The ever-radiant Jennifer Saxman and her adorable daughter.

It’s Jennifer Saxman’s fault.

23 years of an on-again-off-again journalism career started because a young woman who I really didn’t know all that well went out of her way to be nice to me.

A long list of editors I have chafed over the years will surely be happy to finally have a name to hang their pain on.

But I’m serious. Without Ms.
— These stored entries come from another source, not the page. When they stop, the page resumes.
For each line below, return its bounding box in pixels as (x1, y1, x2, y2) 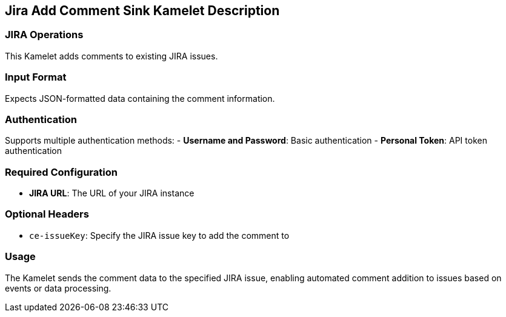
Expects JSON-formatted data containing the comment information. (5, 93, 275, 104)
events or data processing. (5, 282, 112, 293)
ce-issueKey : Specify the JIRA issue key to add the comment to (29, 230, 290, 241)
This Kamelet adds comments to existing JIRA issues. (5, 50, 218, 61)
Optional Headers (5, 208, 89, 221)
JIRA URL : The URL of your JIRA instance (29, 188, 195, 199)
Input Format (5, 71, 67, 84)
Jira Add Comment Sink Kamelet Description (5, 3, 280, 18)
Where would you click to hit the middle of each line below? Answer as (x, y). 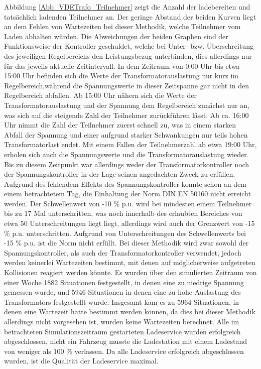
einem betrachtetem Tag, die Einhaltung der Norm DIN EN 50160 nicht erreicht (127, 194)
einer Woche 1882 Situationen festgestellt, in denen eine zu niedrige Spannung (124, 282)
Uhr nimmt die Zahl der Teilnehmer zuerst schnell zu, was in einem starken (120, 125)
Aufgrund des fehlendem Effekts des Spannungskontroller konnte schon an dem (125, 183)
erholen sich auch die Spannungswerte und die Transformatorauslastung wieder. (126, 154)
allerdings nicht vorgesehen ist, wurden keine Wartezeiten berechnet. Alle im (122, 321)
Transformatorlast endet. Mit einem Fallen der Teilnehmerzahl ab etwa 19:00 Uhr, (130, 144)
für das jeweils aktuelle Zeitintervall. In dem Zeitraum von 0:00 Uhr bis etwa (122, 66)
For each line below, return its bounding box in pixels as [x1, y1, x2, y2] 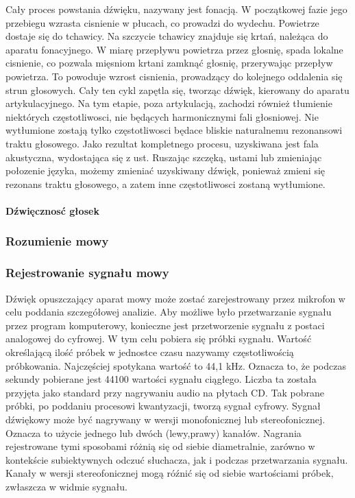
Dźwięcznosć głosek [5, 203, 99, 217]
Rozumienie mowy [5, 233, 109, 250]
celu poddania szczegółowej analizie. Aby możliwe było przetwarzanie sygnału [5, 305, 332, 319]
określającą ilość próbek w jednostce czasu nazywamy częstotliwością [5, 344, 294, 359]
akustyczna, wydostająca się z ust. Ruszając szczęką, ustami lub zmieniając [5, 150, 322, 164]
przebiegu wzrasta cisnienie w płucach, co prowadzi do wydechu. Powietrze [5, 15, 319, 29]
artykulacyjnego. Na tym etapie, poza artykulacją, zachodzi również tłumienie [5, 96, 332, 110]
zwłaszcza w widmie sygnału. [5, 479, 127, 493]
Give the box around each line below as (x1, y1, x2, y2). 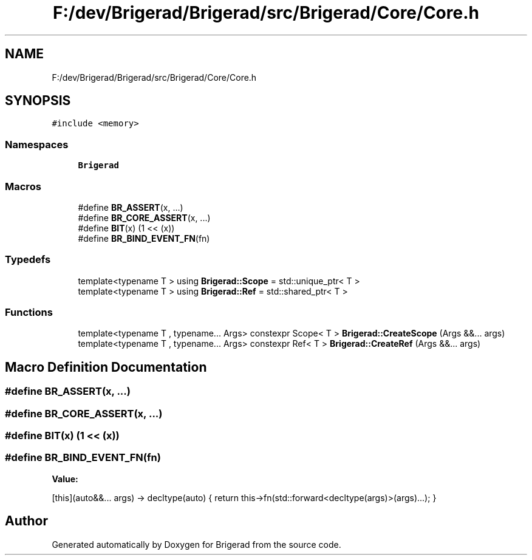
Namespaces (5, 138, 69, 151)
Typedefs (5, 253, 51, 266)
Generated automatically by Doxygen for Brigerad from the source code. (52, 539, 341, 550)
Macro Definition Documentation (5, 359, 207, 375)
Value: (52, 473, 78, 484)
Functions (5, 306, 53, 319)
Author (5, 513, 48, 529)
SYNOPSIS (5, 93, 71, 109)
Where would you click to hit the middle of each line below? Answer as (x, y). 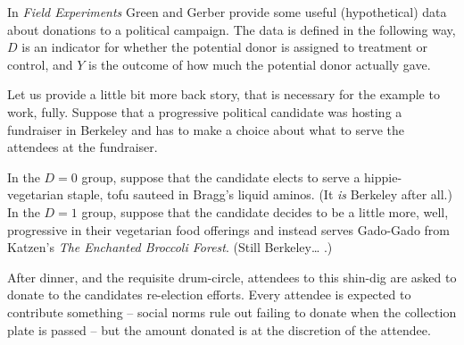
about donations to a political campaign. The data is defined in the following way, (232, 29)
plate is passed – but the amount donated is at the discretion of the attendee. (219, 329)
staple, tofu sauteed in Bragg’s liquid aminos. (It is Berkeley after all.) (260, 194)
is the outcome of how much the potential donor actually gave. (260, 64)
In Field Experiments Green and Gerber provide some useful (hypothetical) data (227, 12)
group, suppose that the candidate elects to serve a (221, 177)
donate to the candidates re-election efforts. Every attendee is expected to (209, 295)
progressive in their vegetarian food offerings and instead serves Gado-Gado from (228, 229)
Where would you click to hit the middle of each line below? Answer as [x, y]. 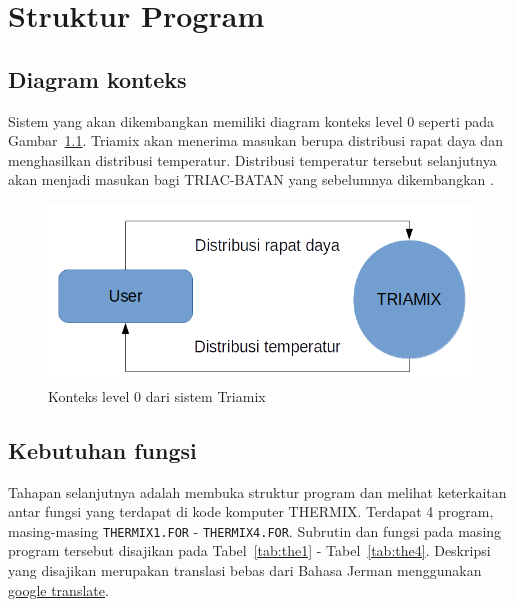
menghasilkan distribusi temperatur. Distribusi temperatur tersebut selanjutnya [252, 159]
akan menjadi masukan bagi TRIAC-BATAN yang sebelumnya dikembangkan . [251, 179]
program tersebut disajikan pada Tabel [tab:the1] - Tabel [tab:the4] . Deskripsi [249, 550]
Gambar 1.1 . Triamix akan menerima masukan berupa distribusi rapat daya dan [255, 140]
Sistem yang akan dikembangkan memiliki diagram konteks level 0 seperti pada [251, 120]
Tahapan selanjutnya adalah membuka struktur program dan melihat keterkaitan [257, 491]
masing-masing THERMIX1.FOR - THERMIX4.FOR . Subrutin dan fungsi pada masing [255, 530]
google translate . [58, 589]
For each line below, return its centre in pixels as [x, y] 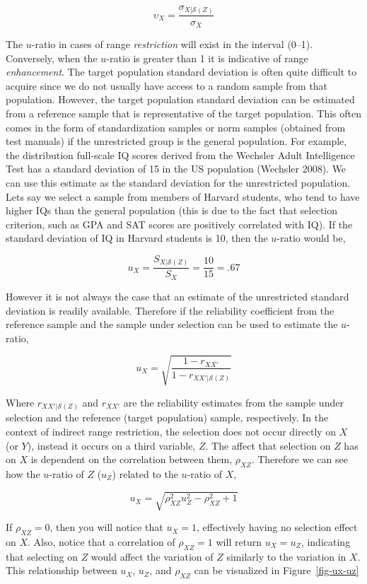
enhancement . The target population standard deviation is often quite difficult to [181, 72]
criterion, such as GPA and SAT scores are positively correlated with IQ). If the [179, 224]
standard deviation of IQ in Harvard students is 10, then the [137, 238]
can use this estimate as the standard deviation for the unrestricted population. [178, 182]
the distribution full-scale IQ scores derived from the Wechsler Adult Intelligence [180, 154]
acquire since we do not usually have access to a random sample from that [167, 85]
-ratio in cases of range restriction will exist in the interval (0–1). [172, 44]
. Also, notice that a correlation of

Saxman, who celebrates her birthday today, I probably wouldn’t be where I am now, uncovering the hidden stories of Coupeville sports and flipping the bird to the robber barons up in Moosejaw who now own all the local newspapers.

When my dad decided to suddenly move us from Tumwater to Whidbey Island in the middle of 12th grade, thus opening up the rare chance to serve out an extra semester of high school against my will, I was ticked off.

When I signed up for the six classes I would have to endure as a fifth-year senior, with my graduation now bumped to January of 1990 instead of June of ’89, I ended up with a motley mix that included two teachers that no rational student wanted (I later learned), a class on how to start a small business (that I skipped on a regular basis) and, despite the protests of a counselor, journalism.

Using the three published stories I had from my time at THS (a graphic story on child sexual abuse, an editorial calling for Ted Bundy to be fried and a third piece lost to the mists of time), I fast-talked my way past the journalism teacher (current News-Times Sports Editor Jim Waller), and then ran into Saxman.

A radiant, confident young woman with a mane of curls, Jennifer was one of those rare examples of a person who you know is going places even at a young age. While the rest of us flopped around, she moved with a genuine grace.

As the Sports Editor of the Oak Harbor High School newspaper, The Breeze, she didn’t have to let me have a single story.

She didn’t know me, I had no actual sports clips and when everyone else volunteered to write one story, I rashly insisted I could write the whole sports section and maybe she should let me write a column while we were at it.

And to my great surprise, she let me. And she didn’t take the column away even when I started getting angry “fan letters” the very next week.

For whatever reason, the brilliant young woman who would go on to be a successful psychologist and mom to a really cute little girl, let me babble away.

Thousands of stories, hundreds of “fan letters” and a lot of burnt bridges later, I’m still at it. The venue changes, but the writing has never stopped.

But it likely would never have started without Jennifer Saxman.

So today, on her birthday, I offer a public thank you to a woman who, with one gesture, gave me a new direction in life.